[INPUT RECORDS Boundary: Start]

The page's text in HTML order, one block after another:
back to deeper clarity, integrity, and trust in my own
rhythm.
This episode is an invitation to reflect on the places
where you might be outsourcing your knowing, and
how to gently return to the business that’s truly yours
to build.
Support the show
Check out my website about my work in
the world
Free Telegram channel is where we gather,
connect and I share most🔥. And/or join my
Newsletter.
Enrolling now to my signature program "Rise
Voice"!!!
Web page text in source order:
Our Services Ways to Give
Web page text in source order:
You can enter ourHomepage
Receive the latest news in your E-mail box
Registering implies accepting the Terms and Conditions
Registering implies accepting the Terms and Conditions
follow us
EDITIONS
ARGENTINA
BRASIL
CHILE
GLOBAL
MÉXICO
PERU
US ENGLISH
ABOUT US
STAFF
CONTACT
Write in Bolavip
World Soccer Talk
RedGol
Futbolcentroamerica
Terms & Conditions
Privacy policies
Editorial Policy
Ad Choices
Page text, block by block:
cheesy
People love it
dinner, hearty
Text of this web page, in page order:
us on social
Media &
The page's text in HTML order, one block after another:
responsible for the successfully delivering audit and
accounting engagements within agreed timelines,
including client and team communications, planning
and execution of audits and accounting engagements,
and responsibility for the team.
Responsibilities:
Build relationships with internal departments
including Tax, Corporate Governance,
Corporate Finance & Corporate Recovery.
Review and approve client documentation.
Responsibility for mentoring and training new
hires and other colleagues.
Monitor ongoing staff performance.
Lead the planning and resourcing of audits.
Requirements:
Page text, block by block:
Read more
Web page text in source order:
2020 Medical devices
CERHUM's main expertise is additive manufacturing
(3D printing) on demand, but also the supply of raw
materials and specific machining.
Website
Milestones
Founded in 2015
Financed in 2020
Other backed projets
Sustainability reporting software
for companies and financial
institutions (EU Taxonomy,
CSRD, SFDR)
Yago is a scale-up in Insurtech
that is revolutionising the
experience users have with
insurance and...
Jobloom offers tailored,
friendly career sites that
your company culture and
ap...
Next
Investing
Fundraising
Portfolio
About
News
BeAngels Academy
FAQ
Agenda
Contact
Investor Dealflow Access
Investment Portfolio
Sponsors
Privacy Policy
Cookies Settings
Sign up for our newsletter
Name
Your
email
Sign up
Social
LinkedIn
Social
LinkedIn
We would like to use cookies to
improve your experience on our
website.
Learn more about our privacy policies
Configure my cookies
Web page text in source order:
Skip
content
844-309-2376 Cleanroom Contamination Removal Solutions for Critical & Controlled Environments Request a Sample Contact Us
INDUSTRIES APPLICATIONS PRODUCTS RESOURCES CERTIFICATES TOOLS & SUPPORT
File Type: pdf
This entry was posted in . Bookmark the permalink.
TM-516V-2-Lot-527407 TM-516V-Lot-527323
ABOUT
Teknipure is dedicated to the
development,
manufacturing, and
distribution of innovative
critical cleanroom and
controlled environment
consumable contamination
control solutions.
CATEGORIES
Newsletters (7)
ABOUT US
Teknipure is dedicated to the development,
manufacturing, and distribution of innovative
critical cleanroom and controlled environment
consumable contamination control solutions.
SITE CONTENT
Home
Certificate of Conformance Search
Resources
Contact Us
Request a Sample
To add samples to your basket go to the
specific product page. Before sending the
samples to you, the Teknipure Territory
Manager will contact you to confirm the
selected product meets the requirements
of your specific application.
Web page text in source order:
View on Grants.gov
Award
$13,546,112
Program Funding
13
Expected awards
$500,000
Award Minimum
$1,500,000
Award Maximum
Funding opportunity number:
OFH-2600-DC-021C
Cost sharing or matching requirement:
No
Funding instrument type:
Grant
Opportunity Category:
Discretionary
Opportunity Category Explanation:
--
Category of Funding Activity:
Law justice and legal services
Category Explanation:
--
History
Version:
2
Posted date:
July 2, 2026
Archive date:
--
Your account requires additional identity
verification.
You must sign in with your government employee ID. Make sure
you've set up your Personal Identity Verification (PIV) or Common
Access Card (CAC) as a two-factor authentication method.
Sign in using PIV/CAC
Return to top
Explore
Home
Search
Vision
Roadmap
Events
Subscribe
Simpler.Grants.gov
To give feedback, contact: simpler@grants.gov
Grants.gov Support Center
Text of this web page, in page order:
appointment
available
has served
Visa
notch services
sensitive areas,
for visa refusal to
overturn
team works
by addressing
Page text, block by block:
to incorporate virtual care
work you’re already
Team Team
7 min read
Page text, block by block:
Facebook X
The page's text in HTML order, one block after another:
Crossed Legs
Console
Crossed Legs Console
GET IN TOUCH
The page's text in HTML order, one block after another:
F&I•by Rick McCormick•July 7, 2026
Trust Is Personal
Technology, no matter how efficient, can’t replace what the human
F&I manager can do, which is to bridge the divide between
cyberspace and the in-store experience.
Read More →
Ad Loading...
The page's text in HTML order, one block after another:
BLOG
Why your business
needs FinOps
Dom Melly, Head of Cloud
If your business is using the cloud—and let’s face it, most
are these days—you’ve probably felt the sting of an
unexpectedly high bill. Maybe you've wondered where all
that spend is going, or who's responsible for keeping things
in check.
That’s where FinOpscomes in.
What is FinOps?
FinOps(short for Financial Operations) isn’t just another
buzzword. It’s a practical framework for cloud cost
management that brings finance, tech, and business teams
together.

[INPUT RECORDS Boundary: End]

EXERCISE:
Write out, from the lines above, only those from the line with "Check out my website about my work in" to the line with "Futbolcentroamerica", exactly as given, including the first and the last.

ANSWER TO THIS PROBLEM:
Check out my website about my work in
the world
Free Telegram channel is where we gather,
connect and I share most🔥. And/or join my
Newsletter.
Enrolling now to my signature program "Rise
Voice"!!!
Web page text in source order:
Our Services Ways to Give
Web page text in source order:
You can enter ourHomepage
Receive the latest news in your E-mail box
Registering implies accepting the Terms and Conditions
Registering implies accepting the Terms and Conditions
follow us
EDITIONS
ARGENTINA
BRASIL
CHILE
GLOBAL
MÉXICO
PERU
US ENGLISH
ABOUT US
STAFF
CONTACT
Write in Bolavip
World Soccer Talk
RedGol
Futbolcentroamerica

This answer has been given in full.